Beiles was born in Kampala, Uganda, and educated in South Africa. During the 1950s and 1960s he travelled the world, establishing links with the beat generation of writers, particularly William Burroughs. He collaborated with Burroughs and artist Brion Gysin on early experiments with cut-ups – work in which the text was chopped up and then reassembled semi-randomly. The results of their first experiments were published as Minutes to Go. Burroughs continued to use this technique throughout the Sixties. Beiles also worked with Burroughs on the composition of Naked Lunch, in Tangier in the late Fifties, along with Allen Ginsberg and Jack Kerouac, and helped get it published by Maurice Girodias’s Olympia Press in Paris (where Beiles later stayed in the famous “beat hotel” along with Burroughs and Gysin). Naked Lunch went on to become one of the most influential texts of the Sixties counterculture and subsequently post-modern literature in general.

Beiles’s own poetry made less use of an intentional cut-up technique, but reflected a lack of concern with traditional poetic virtues, relying instead on raw energy and an immediate unedited apprehension of the poet’s reality.
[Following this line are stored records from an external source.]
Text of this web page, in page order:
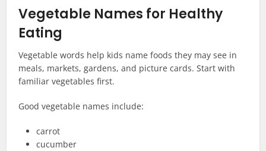
Vegetable Names for Healthy
Eating
Vegetable words help kids name foods they may see in
meals, markets, gardens, and picture cards. Start with
familiar vegetables first.
Good vegetable names include:
carrot
cucumber

Beiles’s 1969 volume, Ashes of Experience, was his first substantial publication, written largely during a stay in Greece.

Beiles returned to South Africa in the Seventies and became a fixture of the Yeoville demi-monde in the Eighties. He often performed his poetry live, at venues such as the Black Sun, and was memorialised in Anton Kotze’s documentary Sacred Fix. He continued to write prolifically until his death. Among his later publications were the plays in verse, The Needle Vestel and Three Plays: Picasso as told by Max Jacob, and the poetry collections The Golden Years and Aardvark City. His selected poems were published in the US under the title A South African Abroad.

‘The Beats are traditional writers,’ said Beiles, ‘and among our tradition I am the only one who has chosen Chaucer as my model. Like Chaucer I am both classical and spontaneous. My role is as a pure poet. I don’t do anything but poeticise.’

He was buried on November 7 in West Park cemetery.